With atomic frameworks seeing a rise in usage, it’s worth comparing the new kid on the block with the more traditional component methodology. Both are imperfect, valid approaches and can shine or fall short depending on the scenario. Let’s dive in to explore the differences and find which situations each is best suited for.
The component strategy: limit scope
The philosophy of component styling centers around scope. It contends that the global, cascading nature of CSS is dangerous, so you must add structure to limit a style’s scope as much as possible. This is accomplished by building a system of reusable CSS components.
Just as a web application is broken into units of code, you can separate CSS into units of style. Each component has its own properties and doesn’t share classes with other components. This self-contained design means that one can reliably style and re-style a component without affecting other parts of a website.
This view is materialized through rules around how to structure and name classes, such as the BEM or ITCSS architectures. Developers can optionally make use of various frameworks (such as Bootstrap, Bulma, and Materialize) to formalize requirements for writing or applying CSS.
You can nest components inside each other and have subcomponents of their own. Nesting can cause some styles to bleed through, so take special care to keep them contained. Below is an example of a simple card design implemented using BEM-like classes.
Notice that the complexity in defining styles lies in the stylesheet, and the markup is dedicated primarily to the structure of elements. This is a key departure from atomic CSS, where the complexity of style assignment is in the markup.
Why do people love using component methodology?

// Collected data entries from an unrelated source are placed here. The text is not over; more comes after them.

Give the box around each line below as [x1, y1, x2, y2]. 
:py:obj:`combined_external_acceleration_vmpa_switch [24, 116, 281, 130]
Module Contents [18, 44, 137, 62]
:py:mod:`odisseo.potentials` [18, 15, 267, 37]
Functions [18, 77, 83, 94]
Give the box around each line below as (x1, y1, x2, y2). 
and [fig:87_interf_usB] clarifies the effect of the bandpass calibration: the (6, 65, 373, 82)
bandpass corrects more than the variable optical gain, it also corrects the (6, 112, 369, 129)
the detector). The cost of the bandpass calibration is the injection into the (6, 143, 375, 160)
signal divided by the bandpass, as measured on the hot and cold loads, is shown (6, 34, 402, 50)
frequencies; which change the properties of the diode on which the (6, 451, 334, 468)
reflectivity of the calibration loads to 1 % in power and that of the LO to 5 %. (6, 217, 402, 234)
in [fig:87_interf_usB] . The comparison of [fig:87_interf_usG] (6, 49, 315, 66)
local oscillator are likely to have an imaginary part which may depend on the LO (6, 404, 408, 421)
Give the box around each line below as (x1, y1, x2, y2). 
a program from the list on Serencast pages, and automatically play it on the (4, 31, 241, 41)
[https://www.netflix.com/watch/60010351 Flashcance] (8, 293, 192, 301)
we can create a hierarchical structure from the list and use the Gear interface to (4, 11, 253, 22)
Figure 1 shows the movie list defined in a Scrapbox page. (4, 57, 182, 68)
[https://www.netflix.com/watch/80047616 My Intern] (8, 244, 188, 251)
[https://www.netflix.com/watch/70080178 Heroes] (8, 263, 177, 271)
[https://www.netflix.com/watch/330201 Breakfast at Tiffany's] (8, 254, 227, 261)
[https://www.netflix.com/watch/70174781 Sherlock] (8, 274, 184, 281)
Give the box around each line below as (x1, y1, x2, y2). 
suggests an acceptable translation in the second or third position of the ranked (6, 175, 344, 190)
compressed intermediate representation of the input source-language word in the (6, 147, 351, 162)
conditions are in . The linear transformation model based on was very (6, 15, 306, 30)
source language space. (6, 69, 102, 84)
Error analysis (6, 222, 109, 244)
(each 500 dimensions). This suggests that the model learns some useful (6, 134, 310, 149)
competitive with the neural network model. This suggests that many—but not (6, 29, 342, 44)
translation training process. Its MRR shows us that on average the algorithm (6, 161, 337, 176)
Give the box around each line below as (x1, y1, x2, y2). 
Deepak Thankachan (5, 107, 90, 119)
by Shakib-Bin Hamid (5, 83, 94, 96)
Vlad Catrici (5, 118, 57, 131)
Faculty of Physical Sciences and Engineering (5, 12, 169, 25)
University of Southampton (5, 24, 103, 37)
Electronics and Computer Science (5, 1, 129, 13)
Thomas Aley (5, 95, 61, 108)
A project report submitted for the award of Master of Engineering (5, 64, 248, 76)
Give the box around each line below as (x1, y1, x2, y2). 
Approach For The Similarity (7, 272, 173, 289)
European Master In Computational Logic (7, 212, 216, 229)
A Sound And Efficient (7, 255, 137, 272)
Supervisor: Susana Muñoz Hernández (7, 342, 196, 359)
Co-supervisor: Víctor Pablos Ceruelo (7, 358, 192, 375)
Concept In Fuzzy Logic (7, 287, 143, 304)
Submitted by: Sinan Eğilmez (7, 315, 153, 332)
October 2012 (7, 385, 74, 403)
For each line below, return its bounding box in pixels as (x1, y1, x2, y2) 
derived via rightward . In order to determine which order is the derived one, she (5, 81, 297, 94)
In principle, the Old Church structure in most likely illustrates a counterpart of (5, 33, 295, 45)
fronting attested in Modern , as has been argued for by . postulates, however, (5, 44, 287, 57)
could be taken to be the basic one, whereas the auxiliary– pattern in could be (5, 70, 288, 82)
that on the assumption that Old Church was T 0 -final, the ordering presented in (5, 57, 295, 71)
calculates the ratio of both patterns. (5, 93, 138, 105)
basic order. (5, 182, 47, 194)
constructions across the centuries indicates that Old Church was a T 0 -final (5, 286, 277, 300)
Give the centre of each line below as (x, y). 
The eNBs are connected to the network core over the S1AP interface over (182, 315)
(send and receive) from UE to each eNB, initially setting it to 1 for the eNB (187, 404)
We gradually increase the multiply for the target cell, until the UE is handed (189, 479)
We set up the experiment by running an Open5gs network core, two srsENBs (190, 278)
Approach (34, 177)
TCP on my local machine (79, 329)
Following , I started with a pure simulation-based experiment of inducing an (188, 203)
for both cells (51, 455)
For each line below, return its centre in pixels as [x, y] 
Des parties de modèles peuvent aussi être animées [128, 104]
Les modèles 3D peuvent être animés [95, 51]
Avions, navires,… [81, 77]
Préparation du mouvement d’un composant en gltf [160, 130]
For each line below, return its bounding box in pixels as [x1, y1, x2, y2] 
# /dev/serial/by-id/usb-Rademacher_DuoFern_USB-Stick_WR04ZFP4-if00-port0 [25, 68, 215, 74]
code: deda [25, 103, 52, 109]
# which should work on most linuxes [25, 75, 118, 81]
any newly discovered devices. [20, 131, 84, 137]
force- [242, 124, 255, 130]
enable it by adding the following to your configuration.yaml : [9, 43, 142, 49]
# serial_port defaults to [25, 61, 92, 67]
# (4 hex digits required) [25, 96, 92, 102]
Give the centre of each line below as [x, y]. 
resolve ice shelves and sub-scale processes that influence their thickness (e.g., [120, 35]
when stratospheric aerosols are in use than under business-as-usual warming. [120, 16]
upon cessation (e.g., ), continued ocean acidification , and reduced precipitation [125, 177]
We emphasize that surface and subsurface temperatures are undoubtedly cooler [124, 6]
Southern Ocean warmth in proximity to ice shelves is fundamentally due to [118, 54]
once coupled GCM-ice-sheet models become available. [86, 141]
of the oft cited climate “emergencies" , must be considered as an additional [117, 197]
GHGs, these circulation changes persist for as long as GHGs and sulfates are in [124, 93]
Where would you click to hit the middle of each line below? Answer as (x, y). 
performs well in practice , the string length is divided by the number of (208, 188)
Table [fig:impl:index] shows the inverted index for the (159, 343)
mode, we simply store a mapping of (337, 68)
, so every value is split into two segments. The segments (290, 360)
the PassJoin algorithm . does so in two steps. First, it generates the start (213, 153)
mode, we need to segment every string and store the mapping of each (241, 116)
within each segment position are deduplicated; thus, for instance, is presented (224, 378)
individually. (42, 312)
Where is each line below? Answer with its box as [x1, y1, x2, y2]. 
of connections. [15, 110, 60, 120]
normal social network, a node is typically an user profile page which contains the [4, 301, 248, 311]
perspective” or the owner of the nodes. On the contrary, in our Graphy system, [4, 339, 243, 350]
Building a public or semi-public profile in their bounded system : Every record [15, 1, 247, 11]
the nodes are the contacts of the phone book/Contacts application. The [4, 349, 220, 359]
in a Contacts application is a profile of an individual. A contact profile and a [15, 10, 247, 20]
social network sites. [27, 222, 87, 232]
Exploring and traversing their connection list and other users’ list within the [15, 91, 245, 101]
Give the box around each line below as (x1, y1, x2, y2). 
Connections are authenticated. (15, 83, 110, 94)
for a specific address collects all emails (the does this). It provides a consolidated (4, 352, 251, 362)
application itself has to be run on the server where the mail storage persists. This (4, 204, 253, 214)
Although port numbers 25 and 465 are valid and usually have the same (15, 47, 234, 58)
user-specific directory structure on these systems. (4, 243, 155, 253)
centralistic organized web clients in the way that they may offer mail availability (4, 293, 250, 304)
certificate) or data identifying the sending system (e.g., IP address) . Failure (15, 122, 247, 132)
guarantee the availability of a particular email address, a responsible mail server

We already think of websites as collections of buttons, headings, inputs, and all sorts of UI elements. Organizing CSS classes as components is a natural extension of that concept. And with the design and dev community’s growing focus on building design systems, the path to writing styles as components is clear cut.
The methodology’s emphasis on scope means that determining where in the UI to draw the boundaries of components is as much a part of the process as defining properties. This is easier said than done, as the component’s scope is not always immediately clear.
Take the heading inside the card above, for example. Is the text style used unique to the card and therefore should be a card subcomponent? Or is the text style something that will be used in other contexts, and thus exist as its own component?
Once you define a component’s boundaries, you are unlikely to step on the toes of other interface elements and are freed up to focus on styling that component.
The atomic way: relentless reusability
Atomic CSS hones in on the idea that much of web interface boils down to the same properties. Instead of defining the same properties across many component classes, what if a single class could be reused wherever it was needed?
This line of thinking leads to the heart of atomic CSS: single-purpose classes that are strung together to style markup. For instance, we can use a class that sets the text color, another class for a certain font size, and another to add padding around an element.
We don’t need to define a “button” class — we can just use a combination of classes that come from our pool of pre-determined properties.
These atomic classes are typically generated by a framework, such as Tailwind, Tachyons, or ACSS. A configuration file lets you assign the values each property can have, so classes can be generated for each respective style. Color scales, font sizes, spacing options — every property you want to customize — is set in this file.
In effect, this configuration file whitelists which properties can be applied. Without changing the config (or creating classes outside the atomic setup), developers are constrained to only using approved styles. As we’ll discuss soon, there are pros and cons to this.
Below is the same card example previously shown, but implemented using the popular atomic framework Tailwind (with classes already configured). Notice the difference in how classnames are applied to the same structure and content (but result in the same visual outcome).
The glaring reality: both component and atomic CSS have gaps
At the end of the day, either way of using CSS can lead to the same result. Yet the approaches to conceptualizing and managing those results are quite opposite each other.
In fact, each methodology is missing the value that the other brings. The irony is that, for most applications, component and atomic approaches need to borrow concepts from each other. The tension lies in how much to borrow.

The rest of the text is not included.